**Supplied material:**
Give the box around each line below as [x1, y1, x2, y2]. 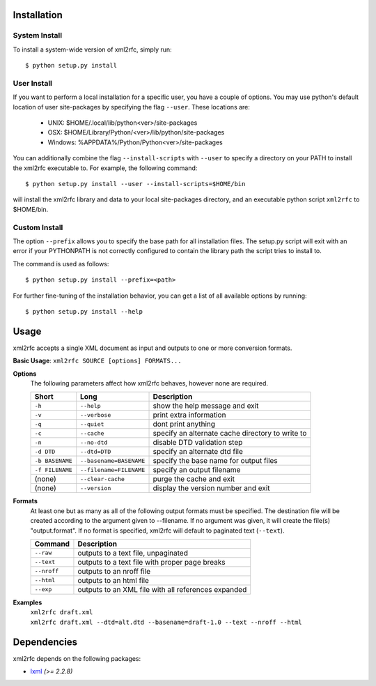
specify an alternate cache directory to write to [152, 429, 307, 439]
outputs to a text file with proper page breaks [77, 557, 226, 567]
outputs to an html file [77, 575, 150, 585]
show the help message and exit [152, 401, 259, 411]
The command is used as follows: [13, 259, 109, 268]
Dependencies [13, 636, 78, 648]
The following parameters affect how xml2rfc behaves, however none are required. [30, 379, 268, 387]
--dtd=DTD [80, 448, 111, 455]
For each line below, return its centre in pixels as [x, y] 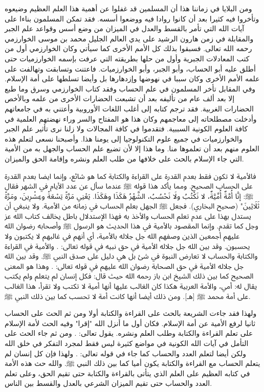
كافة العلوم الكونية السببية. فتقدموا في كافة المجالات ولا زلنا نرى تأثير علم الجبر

---

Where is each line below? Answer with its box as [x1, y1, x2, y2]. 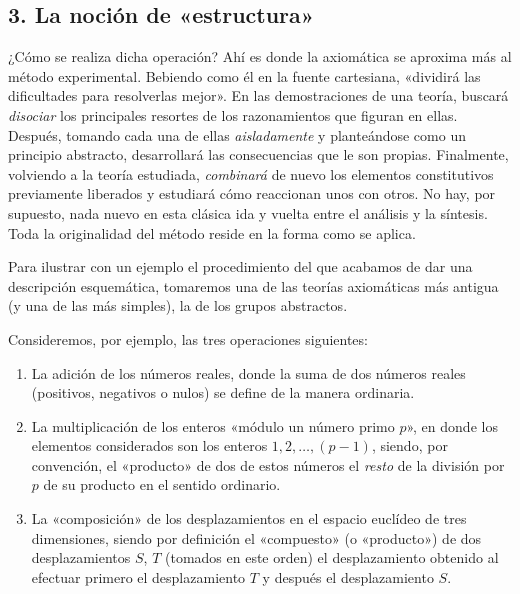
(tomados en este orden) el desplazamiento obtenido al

---

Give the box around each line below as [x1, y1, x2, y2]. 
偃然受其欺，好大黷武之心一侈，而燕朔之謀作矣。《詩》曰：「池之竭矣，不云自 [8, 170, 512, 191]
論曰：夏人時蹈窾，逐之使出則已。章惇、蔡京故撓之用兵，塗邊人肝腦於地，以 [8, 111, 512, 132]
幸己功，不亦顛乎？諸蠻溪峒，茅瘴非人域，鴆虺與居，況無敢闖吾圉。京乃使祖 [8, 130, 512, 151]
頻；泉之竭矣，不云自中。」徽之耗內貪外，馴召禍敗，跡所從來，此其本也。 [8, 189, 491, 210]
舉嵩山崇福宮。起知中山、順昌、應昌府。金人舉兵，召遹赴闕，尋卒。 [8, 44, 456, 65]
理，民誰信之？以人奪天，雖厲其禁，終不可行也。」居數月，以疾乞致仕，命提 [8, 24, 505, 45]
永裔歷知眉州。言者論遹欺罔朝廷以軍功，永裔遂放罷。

**Activity:**
Filter the listing above down to the lines that contain the word "file".

**Response to the exercise:**
outputs to a text file with proper page breaks [77, 557, 226, 567]
outputs to an html file [77, 575, 150, 585]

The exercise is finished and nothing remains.